_What to produce_
Two lines in the data below mark the range: the one with "implementation of any" and the one with "Generic Spine node". Return both, along with every line between them, exactly.

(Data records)
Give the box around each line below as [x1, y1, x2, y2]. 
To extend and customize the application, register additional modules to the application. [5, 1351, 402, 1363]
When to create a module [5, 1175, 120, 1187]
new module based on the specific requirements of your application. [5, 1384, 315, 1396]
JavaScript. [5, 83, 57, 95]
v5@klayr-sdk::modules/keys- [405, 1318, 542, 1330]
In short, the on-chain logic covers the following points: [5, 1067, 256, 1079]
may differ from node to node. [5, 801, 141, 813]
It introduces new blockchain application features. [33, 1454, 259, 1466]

---

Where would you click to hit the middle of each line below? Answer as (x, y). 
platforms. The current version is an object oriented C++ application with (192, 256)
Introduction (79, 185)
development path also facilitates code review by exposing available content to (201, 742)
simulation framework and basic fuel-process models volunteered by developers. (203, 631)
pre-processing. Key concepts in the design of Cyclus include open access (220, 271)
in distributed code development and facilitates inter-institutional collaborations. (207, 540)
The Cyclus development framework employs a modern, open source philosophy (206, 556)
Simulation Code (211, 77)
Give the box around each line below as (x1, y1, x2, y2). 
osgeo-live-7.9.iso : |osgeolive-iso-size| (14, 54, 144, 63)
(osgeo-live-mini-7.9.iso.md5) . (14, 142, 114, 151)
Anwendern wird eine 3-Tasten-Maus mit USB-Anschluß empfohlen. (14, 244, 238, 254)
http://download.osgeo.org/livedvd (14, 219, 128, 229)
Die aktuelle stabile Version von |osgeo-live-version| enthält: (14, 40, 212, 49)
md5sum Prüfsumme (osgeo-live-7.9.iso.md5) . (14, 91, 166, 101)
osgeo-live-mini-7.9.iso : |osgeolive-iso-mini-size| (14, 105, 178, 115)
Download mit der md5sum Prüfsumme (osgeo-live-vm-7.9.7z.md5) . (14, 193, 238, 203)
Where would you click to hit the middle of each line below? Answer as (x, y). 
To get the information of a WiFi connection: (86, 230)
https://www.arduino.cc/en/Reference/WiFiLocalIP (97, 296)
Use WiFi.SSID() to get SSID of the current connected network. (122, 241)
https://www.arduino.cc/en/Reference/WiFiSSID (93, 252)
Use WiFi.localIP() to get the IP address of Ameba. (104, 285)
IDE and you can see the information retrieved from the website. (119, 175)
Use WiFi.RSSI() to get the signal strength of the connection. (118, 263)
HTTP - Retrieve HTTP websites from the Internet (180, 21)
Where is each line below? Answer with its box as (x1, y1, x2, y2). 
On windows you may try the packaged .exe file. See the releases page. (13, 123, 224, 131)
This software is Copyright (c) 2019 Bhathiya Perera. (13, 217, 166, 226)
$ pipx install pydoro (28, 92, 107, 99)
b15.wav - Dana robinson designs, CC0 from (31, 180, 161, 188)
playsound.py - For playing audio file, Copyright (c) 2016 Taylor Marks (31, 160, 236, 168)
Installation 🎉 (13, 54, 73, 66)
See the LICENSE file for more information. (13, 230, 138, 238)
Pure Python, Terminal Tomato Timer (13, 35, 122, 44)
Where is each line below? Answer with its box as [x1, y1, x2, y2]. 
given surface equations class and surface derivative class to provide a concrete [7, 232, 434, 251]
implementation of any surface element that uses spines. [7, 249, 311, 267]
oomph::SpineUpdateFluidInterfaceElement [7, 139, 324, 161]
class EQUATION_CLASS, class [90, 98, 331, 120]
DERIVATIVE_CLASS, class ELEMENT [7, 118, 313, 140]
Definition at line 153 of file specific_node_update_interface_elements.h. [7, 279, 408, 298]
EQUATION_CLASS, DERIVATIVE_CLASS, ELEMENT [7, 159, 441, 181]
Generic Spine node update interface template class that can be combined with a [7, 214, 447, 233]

* * *

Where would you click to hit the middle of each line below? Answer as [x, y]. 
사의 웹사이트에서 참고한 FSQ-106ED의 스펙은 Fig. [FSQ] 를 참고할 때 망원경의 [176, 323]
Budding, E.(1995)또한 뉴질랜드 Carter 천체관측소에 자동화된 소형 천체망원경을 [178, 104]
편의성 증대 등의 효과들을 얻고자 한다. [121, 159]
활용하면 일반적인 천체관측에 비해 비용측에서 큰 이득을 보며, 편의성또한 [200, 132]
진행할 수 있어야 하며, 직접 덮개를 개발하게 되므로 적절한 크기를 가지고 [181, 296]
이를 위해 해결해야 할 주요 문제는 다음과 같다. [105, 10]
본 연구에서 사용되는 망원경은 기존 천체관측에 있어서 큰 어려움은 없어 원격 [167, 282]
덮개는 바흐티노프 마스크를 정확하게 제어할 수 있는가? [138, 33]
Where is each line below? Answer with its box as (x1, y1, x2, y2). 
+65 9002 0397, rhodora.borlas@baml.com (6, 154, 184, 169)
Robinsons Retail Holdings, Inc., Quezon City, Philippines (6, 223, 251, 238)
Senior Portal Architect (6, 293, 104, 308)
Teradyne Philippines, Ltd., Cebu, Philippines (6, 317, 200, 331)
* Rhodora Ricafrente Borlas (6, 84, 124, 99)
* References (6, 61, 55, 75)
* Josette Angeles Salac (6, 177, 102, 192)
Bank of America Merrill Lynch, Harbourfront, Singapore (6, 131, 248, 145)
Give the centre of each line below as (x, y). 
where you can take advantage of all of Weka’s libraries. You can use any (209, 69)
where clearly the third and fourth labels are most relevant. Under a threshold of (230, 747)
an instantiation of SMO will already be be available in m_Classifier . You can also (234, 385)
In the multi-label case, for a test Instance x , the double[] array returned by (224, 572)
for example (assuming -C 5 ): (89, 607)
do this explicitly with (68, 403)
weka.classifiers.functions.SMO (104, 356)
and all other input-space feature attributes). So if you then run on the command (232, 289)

_Result of the exercise_
implementation of any surface element that uses spines. [7, 249, 311, 267]
oomph::SpineUpdateFluidInterfaceElement [7, 139, 324, 161]
class EQUATION_CLASS, class [90, 98, 331, 120]
DERIVATIVE_CLASS, class ELEMENT [7, 118, 313, 140]
Definition at line 153 of file specific_node_update_interface_elements.h. [7, 279, 408, 298]
EQUATION_CLASS, DERIVATIVE_CLASS, ELEMENT [7, 159, 441, 181]
Generic Spine node update interface template class that can be combined with a [7, 214, 447, 233]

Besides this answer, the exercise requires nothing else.